Wednesday, August 2, 2017

REASON

REASON

“And it came to pass, that, while they communed together and reasoned, Jesus himself drew near, and went with them.” Luke 24:15 cf. vs. 25-27


reason  the power of the mind to think, understand, and form judgments by a process of logic. 
These men while reasoning were not considering all the facts which logically led to the answer they searched for. They failed to consider the words of God they had heard their whole lives from the OT. This Jesus brought into the picture as stated in vs.25-27. When considering all the prophets words He was the Messiah sent for their salvation and belief. Paul did this in 1 Cor. 15:1-4 and it was called the gospel, not only His death and burial but also His resurrection, all according to the scriptures which is the only true source to base your reasoning to form your logical conclusion.
“Then he said unto them, O fools, and slow of heart to believe all that the prophets have spoken:  Ought not Christ to have suffered these things, and to enter into his glory?  And beginning at Moses and all the prophets, he expounded unto them in all the scriptures the things concerning himself.”
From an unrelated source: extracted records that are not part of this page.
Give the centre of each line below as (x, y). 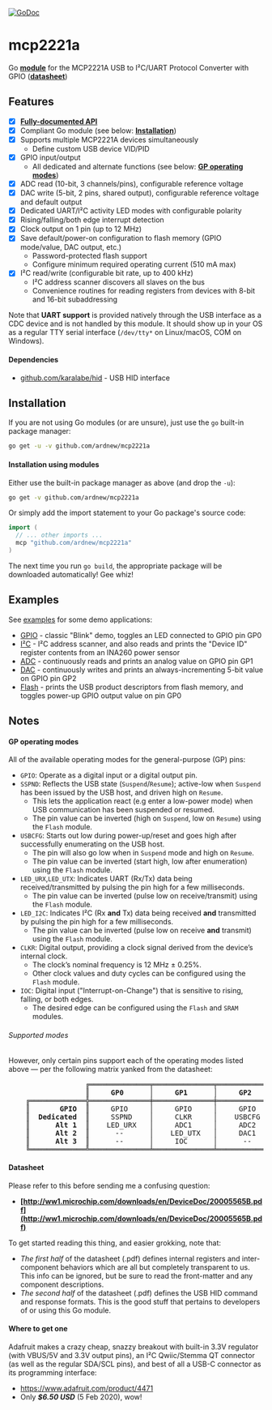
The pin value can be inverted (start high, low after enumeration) (140, 861)
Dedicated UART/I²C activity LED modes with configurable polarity (131, 211)
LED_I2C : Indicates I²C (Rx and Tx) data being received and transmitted (138, 913)
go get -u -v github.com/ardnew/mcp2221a (79, 446)
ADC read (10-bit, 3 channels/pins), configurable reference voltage (132, 184)
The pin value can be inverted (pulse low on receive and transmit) (142, 930)
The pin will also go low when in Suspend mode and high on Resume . (143, 853)
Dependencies (34, 360)

“Now I make known to you, brethren, the gospel which I preached to you, which also you received, in which also you stand, by which also you are saved, if you hold fast the word which I preached to you, unless you believed in vain. For I delivered to you as of first importance what I also received, that Christ died for our sins according to the Scriptures,  and that He was buried, and that He was raised on the third day according to the Scriptures.”